Hollow sphere has redundant nodes

[HybridDog]

To add only the necessary nodes, I think that the sphere surface needs to be sampled from all three cartesian directions.
If you use only one direction, holes appear:

This happens because the angle between the surface normal and this direction is bigger than 45° (see left of where the arrow points).

If the surface is sampled from all three directions, no holes should appear. Positions at the opposite surface sides are trivial because of the symmetry.

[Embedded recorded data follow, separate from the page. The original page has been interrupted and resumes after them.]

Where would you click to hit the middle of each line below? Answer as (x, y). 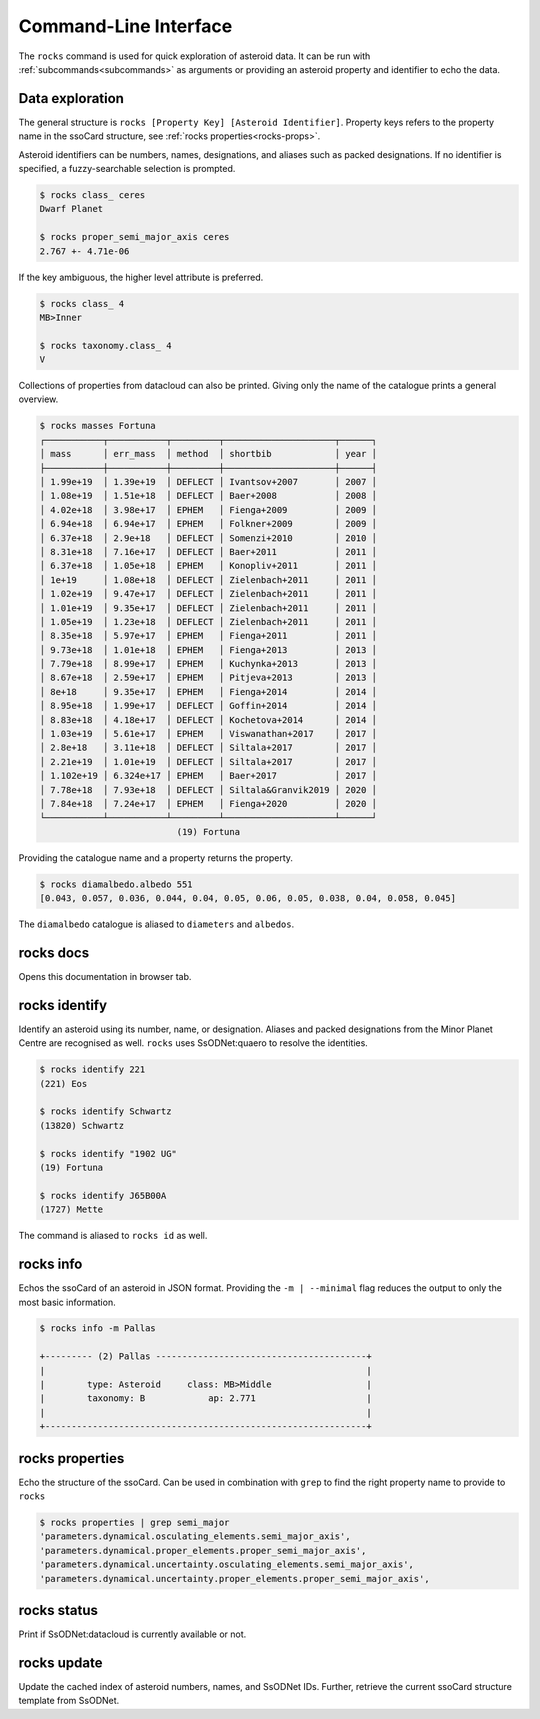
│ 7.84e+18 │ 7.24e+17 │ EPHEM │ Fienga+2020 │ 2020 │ (208, 803)
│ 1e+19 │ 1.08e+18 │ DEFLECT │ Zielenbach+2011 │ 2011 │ (208, 579)
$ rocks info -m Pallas (98, 1328)
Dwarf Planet (71, 209)
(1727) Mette (71, 1209)
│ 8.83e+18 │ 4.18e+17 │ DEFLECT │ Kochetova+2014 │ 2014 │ (208, 719)
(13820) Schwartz (82, 1125)
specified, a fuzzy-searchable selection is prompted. (127, 169)
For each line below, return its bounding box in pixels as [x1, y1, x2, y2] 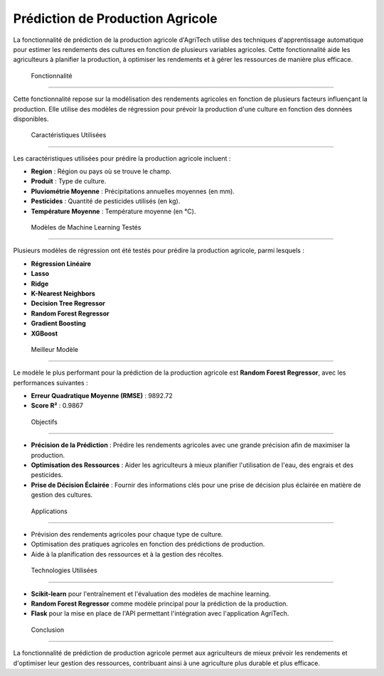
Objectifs [31, 417, 58, 426]
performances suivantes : [13, 378, 88, 387]
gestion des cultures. [31, 490, 93, 499]
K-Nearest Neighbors [31, 289, 96, 298]
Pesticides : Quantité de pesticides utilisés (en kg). [31, 197, 181, 205]
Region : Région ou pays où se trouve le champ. [31, 167, 172, 176]
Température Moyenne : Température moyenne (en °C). [31, 207, 196, 215]
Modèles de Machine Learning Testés [31, 223, 142, 232]
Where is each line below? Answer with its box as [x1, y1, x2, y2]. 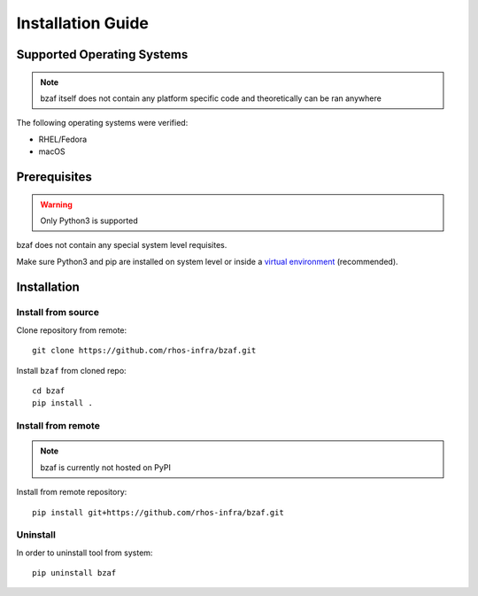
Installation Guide [16, 13, 150, 33]
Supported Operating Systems [16, 47, 189, 62]
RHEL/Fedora [38, 134, 88, 144]
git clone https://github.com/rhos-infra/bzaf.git [32, 345, 257, 356]
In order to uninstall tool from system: [16, 547, 153, 558]
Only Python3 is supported [40, 215, 138, 226]
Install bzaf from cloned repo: [16, 365, 127, 375]
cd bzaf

Assume that the surface is sampled in Z direction (an orthographic projection). The height at (x,y) is then sqrt(r*r-x*x-y*y) if (x,y) is on the surface.
The (transposed) gradient is (-x/sqrt(r*r-x*x-y*y), -y/sqrt(r*r-x*x-y*y)). If both the (absolute value of the) x and y component of the gradient are less than one, holes cannot appear, so these positions need to be sampled in the Z direction.
|-x/sqrt(r*r-x*x-y*y)| <= 1, x <= sqrt(r*r-x*x-y*y), x*x <= r*r-x*x-y*y, 2*x*x <= r*r-y*y

forall x, y:
	if x*x+y*y <= r*r  -- on circle, this test is actually redundant
	and 2*x*x <= r*r-y*y and 2*y*y <= r*r-x*x then  -- small gradient
		z = round(sqrt(r*r-x*x-y*y))
		-- add nodes at (x,y,z) and (x,y,-z)
	end
end
-- do the same in X and Y directions

Why does the hollow sphere currently have more nodes than necessary?

[HybridDog]

Are the redundant nodes added so that connected glass domes look more connected?

[sfan5]

No idea but I'm willing to consider this a feature.